Now Strickler returns to Eldora for this weekend’s Intercontinental Classic — another spectator-free, limited-entry event created because the 50th World 100 can’t be contested until 2021 because of Covid-19 crowd restrictions — not as an alternate but a full-fledged contender for the 10-grand preliminary checks and the finale’s $50,000 top prize. He remains a fledgling Dirt Late Model driver with only three career full-fender trips to Eldora on his resume, but he earned his invitation with his June performance and the development he’s shown this summer.

“I think we’re definitely gaining on it and I’m getting a lot more comfortable in the car,” Strickler said of his Late Model maturation. “These things are very physical to drive and they’re very complicated, and you have to be comfortable in ‘em. We’re getting there.”

An open-wheel modified ace who has shifted his focus to the Late Model division over the past two seasons, Strickler still fields a relatively modest, self-owned operation. He notably has just a single Longhorn Race Car currently sitting in his Mooresville, N.C., shop. He has, however, enhanced his engine program in triplicate since launching his own Late Model effort last fall following the end of his five-month run driving for Hazard, Ky.-based Wells & Sons Motorsports, going from one powerplant to three (Clements, Cornett and a Mullins LS) with assistance from the financial backers he’s cultivated.

Increasing his motor inventory this year has been a critical step in Strickler’s progression — and for his peace of mind.

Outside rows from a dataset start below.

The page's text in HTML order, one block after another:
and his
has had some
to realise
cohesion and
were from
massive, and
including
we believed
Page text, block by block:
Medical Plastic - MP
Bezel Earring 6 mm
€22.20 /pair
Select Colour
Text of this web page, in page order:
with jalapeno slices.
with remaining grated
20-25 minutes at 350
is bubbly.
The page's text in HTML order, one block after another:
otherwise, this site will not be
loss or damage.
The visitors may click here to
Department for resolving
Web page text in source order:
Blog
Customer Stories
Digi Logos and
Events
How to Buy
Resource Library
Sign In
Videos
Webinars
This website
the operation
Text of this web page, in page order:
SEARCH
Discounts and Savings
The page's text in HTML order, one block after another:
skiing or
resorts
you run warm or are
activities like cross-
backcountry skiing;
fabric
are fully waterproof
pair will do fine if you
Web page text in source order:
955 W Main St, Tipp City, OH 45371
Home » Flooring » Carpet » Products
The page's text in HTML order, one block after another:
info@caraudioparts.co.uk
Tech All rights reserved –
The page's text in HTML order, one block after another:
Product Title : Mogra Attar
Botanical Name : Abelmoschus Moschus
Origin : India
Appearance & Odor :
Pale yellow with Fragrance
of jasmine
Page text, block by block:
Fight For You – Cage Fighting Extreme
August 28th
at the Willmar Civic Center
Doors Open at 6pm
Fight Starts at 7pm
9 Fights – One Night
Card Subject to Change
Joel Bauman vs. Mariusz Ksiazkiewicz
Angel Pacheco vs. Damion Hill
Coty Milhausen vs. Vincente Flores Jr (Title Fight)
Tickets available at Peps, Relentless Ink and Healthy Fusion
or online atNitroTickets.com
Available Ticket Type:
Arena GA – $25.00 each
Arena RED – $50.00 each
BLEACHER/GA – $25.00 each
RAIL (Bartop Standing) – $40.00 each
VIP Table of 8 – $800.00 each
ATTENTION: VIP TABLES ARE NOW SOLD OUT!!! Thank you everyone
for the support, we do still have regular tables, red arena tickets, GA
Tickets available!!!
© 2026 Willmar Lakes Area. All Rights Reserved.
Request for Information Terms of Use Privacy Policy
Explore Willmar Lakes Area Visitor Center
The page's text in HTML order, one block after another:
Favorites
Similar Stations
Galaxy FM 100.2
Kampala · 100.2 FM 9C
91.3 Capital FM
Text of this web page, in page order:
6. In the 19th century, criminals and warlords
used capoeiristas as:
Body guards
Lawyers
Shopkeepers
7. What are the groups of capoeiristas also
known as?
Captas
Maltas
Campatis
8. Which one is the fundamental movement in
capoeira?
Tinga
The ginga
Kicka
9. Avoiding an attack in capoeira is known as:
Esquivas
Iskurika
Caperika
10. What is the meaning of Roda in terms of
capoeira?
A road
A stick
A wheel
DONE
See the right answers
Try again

“I’ve always been a chassis guy so I can fix stuff. I can build bodies, I can weld, I can do all that stuff,” said Strickler, who since 2014 has operated High Side Bodies, a fabrication and car-assembly business that helps him pay the bills alongside his racing. “But the motors are what worried me so much, because when we have one motor and it breaks, we’re done. Now we’ve got some stuff built up there. We just need to get another car and keep building.”

Strickler’s results have certainly been on the upswing, especially since his victory three months ago at Eldora. He spent the entirety of the summer concentrating primarily on running Lucas Oil Late Model Dirt Series and World of Outlaws Morton Buildings Late Model Series events, highlighted by an extended trip to the Midwest to run Lucas Oil-sanctioned shows at Tri-City Speedway in Granite City, Ill., Lucas Oil Speedway in Wheatland, Mo., and I-80 Speedway in Greenwood, Neb. He also hit the road in August for another long-distance haul to enter the WoO’s USA Nationals at Cedar Lake Speedway in New Richmond, Wis., and the following week added a crown jewel attempt in Lucas Oil’s North-South 100 at Florence Speedway in Union, Ky.

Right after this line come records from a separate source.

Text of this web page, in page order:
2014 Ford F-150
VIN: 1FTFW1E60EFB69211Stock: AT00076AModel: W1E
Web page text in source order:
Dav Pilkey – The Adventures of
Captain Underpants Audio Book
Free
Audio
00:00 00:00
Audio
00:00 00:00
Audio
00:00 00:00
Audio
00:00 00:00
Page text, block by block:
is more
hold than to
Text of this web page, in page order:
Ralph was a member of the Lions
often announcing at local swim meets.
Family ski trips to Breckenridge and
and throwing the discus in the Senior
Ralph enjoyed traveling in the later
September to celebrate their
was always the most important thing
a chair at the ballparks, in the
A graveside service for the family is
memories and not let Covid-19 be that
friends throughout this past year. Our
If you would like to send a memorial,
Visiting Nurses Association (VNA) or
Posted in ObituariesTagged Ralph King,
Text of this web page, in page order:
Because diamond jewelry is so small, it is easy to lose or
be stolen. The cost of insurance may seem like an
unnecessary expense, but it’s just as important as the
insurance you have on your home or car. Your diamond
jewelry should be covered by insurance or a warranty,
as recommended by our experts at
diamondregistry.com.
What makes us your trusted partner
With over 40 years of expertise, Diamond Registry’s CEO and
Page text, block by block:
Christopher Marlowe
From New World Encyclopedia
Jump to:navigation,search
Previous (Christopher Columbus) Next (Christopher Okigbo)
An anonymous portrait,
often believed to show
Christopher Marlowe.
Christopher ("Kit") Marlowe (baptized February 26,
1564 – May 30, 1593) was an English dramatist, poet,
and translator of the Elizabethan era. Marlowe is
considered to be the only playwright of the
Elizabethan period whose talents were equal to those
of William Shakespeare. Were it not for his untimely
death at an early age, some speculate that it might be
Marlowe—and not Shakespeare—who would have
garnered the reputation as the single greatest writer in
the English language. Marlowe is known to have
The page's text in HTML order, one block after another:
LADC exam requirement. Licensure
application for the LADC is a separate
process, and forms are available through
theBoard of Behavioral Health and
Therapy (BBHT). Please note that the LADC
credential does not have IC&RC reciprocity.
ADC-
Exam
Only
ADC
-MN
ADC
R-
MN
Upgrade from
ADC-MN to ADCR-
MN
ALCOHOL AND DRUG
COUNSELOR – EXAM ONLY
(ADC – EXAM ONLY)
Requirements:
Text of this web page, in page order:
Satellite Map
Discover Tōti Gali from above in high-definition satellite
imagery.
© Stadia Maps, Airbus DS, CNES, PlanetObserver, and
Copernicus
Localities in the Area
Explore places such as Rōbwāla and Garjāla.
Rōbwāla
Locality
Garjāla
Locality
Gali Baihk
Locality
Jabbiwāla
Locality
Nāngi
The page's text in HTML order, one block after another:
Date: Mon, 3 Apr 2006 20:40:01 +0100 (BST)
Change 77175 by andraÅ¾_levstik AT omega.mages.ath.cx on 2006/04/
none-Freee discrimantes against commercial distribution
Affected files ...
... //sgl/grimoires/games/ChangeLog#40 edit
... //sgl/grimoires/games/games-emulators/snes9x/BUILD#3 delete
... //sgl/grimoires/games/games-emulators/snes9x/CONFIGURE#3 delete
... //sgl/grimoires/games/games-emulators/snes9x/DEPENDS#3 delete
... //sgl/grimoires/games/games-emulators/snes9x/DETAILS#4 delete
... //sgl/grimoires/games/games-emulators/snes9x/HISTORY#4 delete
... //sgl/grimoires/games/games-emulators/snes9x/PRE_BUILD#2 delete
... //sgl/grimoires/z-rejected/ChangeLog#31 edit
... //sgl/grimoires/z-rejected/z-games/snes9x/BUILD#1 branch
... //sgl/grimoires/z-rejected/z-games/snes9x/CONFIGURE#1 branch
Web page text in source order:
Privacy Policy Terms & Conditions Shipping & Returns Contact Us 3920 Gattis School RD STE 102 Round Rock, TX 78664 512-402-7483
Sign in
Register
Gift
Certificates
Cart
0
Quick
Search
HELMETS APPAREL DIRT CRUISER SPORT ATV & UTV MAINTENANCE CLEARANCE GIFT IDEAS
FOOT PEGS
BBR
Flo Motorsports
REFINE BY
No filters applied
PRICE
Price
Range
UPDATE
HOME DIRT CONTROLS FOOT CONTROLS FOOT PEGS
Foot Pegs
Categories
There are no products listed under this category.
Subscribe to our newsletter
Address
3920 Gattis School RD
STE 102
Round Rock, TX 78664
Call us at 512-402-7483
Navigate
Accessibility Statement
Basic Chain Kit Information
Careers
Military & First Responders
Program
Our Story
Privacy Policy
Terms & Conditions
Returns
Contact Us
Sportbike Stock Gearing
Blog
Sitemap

While Strickler didn’t land another checkered flag in his national touring starts, he made his presence known. He finished second in July 18’s Show-Me 100 at Wheatland and earned another runner-up finish Aug. 27 in the opener of Lucas Oil’s Rumble by the River meet at Port Royal (Pa.) Speedway. In addition, in WoO action, he led 22 laps — all with a left-front flat tire — in the circuit’s June 19 feature at Volunteer Speedway in Bulls Gap, Tenn., before mechanical trouble stopped his top-five run and he advanced from 20th to finish seventh in the USA Nationals finale.

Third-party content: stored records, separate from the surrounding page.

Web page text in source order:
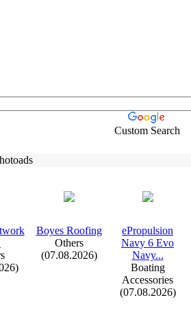
Custom Search
Boyes Roofing
Others
(07.08.2026)
ePropulsion
Navy 6 Evo
Navy...
Boating
Accessories
(07.08.2026)
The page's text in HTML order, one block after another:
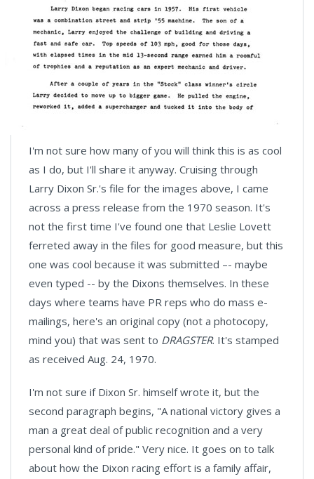
I'm not sure how many of you will think this is as cool
as I do, but I'll share it anyway. Cruising through
Larry Dixon Sr.'s file for the images above, I came
across a press release from the 1970 season. It's
not the first time I've found one that Leslie Lovett
ferreted away in the files for good measure, but this
one was cool because it was submitted –- maybe
even typed -- by the Dixons themselves. In these
days where teams have PR reps who do mass e-
mailings, here's an original copy (not a photocopy,
mind you) that was sent to DRAGSTER. It's stamped
as received Aug. 24, 1970.
I'm not sure if Dixon Sr. himself wrote it, but the
second paragraph begins, "A national victory gives a
man a great deal of public recognition and a very
personal kind of pride." Very nice. It goes on to talk
about how the Dixon racing effort is a family affair,
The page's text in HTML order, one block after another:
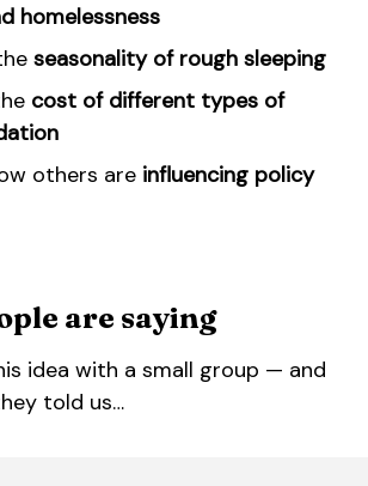
homelessness
seasonality of rough sleeping
cost of different types of
others are influencing policy
are saying
idea with a small group — and
told us…
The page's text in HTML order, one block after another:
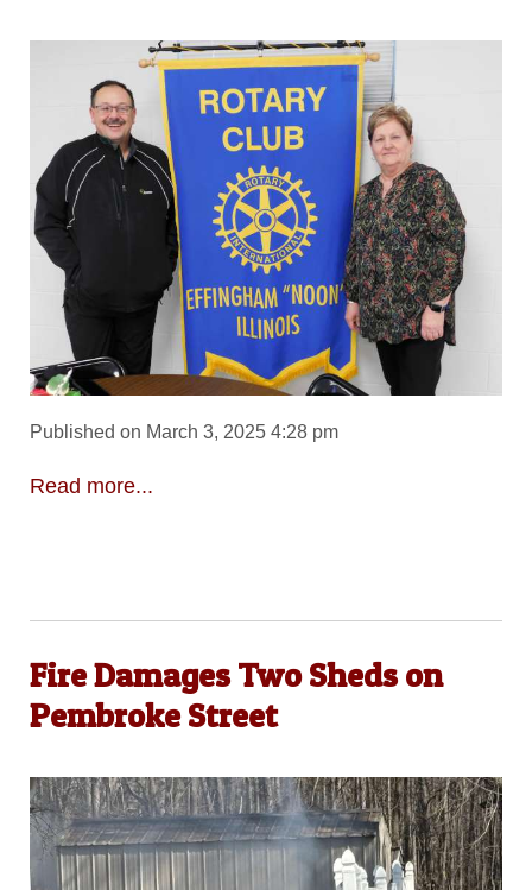
Published on March 3, 2025 4:28 pm
Read more...
Fire Damages Two Sheds on
Pembroke Street
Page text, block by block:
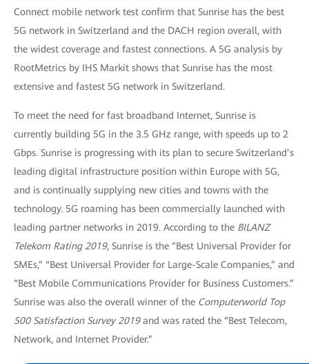
Connect mobile network test confirm that Sunrise has the best
5G network in Switzerland and the DACH region overall, with
the widest coverage and fastest connections. A 5G analysis by
RootMetrics by IHS Markit shows that Sunrise has the most
extensive and fastest 5G network in Switzerland.
To meet the need for fast broadband Internet, Sunrise is
currently building 5G in the 3.5 GHz range, with speeds up to 2
Gbps. Sunrise is progressing with its plan to secure Switzerland’s
leading digital infrastructure position within Europe with 5G,
and is continually supplying new cities and towns with the
technology. 5G roaming has been commercially launched with
leading partner networks in 2019. According to the BILANZ
Telekom Rating 2019, Sunrise is the “Best Universal Provider for
SMEs,” “Best Universal Provider for Large-Scale Companies,” and
“Best Mobile Communications Provider for Business Customers.”
Sunrise was also the overall winner of the Computerworld Top
500 Satisfaction Survey 2019and was rated the “Best Telecom,
Network, and Internet Provider.”
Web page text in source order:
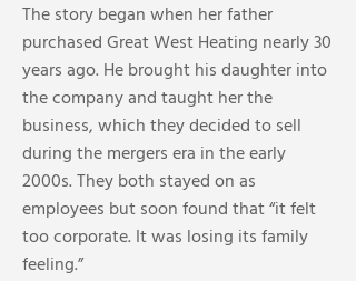
The story began when her father
purchased Great West Heating nearly 30
years ago. He brought his daughter into
the company and taught her the
business, which they decided to sell
during the mergers era in the early
2000s. They both stayed on as
employees but soon found that “it felt
too corporate. It was losing its family
feeling.”
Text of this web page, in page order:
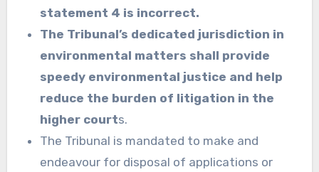
statement 4 is incorrect.
The Tribunal’s dedicated jurisdiction in
environmental matters shall provide
speedy environmental justice and help
reduce the burden of litigation in the
higher courts.
The Tribunal is mandated to make and
endeavour for disposal of applications or
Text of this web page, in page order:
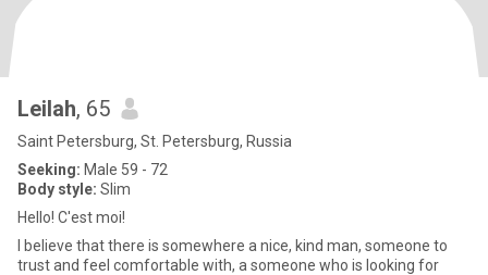
Leilah, 65
Saint Petersburg, St. Petersburg, Russia
Seeking: Male 59 - 72
Body style: Slim
Hello! C'est moi!
I believe that there is somewhere a nice, kind man, someone to
trust and feel comfortable with, a someone who is looking for

Strickler and his full-time crew chief, Vinny Guliani, were also hardened by fighting through a dose of mid-summer adversity. After Strickler’s momentum was dulled by a rough four-night visit to Florence — he finished 23rd in Wednesday’s opener and didn’t qualify for Thursday’s feature nor Saturday’s North-South 100 — they scrapped plans to enter the following weekend’s Topless 100 at Batesville Motor Speedway in Locust Grove, Ark., in order to overhaul their machine.

“We were all yelling and screaming at each other and were miserable after Florence,” said Strickler, whose crew also includes Trey Weaver. “We got back, we stripped the car completely down and sent it to Longhorn (in nearby Trinity, N.C.).”

The Longhorn staff found that Strickler’s chassis was in need of some significant repairs. In fact, he said Longhorn’s Justin Labonte quipped to him during the Port Royal weekend that he hadn’t told him “how bad your car really was.”

“It was screwed up,” Strickler said. “They had to put a front clip on it, but it was bent a little bit in a lot of places, let’s put it that way.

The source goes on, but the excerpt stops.